### DATA EXTRACT
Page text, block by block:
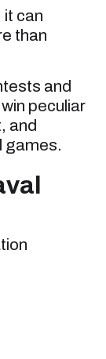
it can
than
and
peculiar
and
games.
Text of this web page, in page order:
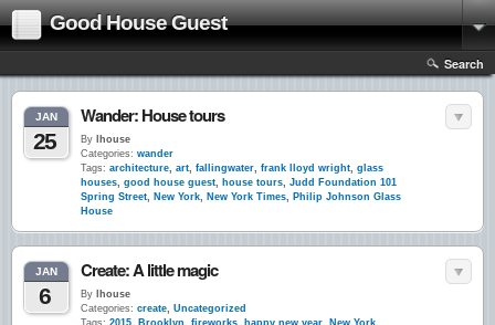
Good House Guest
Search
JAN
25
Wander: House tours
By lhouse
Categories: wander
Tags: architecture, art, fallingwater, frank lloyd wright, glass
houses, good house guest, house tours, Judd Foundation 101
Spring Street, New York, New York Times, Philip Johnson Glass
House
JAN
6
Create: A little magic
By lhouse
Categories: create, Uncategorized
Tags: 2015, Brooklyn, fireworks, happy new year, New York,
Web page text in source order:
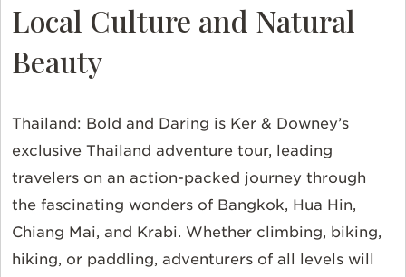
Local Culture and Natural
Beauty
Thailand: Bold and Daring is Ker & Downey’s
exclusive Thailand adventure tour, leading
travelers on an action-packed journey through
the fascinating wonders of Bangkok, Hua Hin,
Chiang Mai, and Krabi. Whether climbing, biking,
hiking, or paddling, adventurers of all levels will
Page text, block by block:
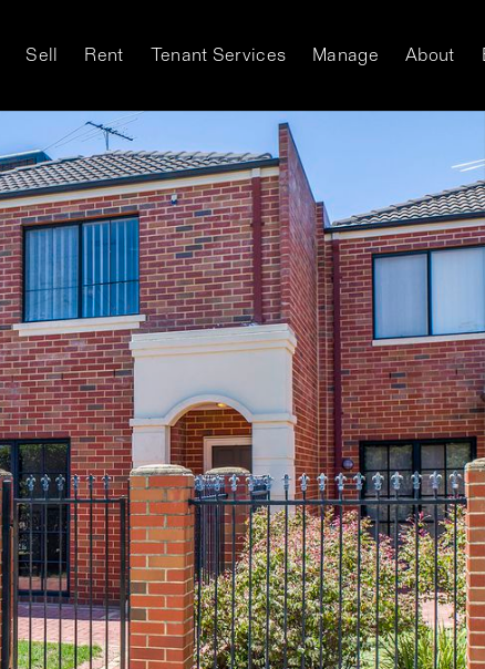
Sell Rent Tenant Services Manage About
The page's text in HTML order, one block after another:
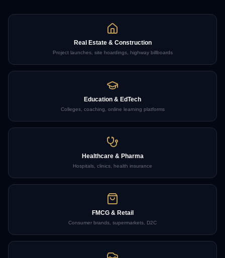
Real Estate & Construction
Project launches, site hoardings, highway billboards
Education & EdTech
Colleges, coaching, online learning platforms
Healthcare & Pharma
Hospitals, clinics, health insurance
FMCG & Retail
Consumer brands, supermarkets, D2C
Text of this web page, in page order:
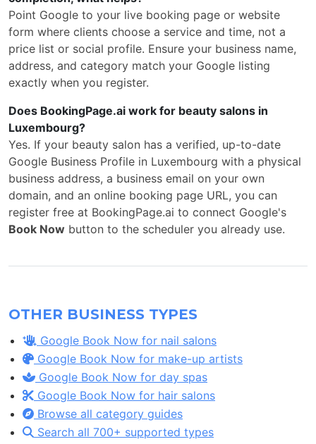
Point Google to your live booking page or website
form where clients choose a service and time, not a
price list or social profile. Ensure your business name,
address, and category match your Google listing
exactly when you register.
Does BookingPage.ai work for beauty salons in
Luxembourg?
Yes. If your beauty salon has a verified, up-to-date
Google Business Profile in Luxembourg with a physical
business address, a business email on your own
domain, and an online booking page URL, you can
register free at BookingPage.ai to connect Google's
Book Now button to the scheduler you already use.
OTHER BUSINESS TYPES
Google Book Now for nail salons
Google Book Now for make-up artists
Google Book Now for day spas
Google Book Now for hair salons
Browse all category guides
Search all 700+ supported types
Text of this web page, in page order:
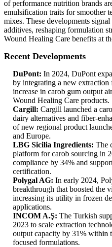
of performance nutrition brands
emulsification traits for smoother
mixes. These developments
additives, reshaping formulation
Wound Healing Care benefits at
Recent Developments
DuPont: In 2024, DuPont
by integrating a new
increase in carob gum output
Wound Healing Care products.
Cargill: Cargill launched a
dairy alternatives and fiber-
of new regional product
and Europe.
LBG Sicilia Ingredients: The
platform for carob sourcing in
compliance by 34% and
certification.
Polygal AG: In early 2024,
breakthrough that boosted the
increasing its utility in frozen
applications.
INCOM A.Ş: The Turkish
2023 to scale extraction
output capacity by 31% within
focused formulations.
######
▶ **EXERCISE GOAL**
From the records above, copy only the lines running from the line holding "Spring Street, New" through the line holding "Browse all category guides", with no pictures.

▶ **ANSWER AREA**
Spring Street, New York, New York Times, Philip Johnson Glass
House
JAN
6
Create: A little magic
By lhouse
Categories: create, Uncategorized
Tags: 2015, Brooklyn, fireworks, happy new year, New York,
Web page text in source order:
Local Culture and Natural
Beauty
Thailand: Bold and Daring is Ker & Downey’s
exclusive Thailand adventure tour, leading
travelers on an action-packed journey through
the fascinating wonders of Bangkok, Hua Hin,
Chiang Mai, and Krabi. Whether climbing, biking,
hiking, or paddling, adventurers of all levels will
Page text, block by block:
Sell Rent Tenant Services Manage About
The page's text in HTML order, one block after another:
Real Estate & Construction
Project launches, site hoardings, highway billboards
Education & EdTech
Colleges, coaching, online learning platforms
Healthcare & Pharma
Hospitals, clinics, health insurance
FMCG & Retail
Consumer brands, supermarkets, D2C
Text of this web page, in page order:
Point Google to your live booking page or website
form where clients choose a service and time, not a
price list or social profile. Ensure your business name,
address, and category match your Google listing
exactly when you register.
Does BookingPage.ai work for beauty salons in
Luxembourg?
Yes. If your beauty salon has a verified, up-to-date
Google Business Profile in Luxembourg with a physical
business address, a business email on your own
domain, and an online booking page URL, you can
register free at BookingPage.ai to connect Google's
Book Now button to the scheduler you already use.
OTHER BUSINESS TYPES
Google Book Now for nail salons
Google Book Now for make-up artists
Google Book Now for day spas
Google Book Now for hair salons
Browse all category guides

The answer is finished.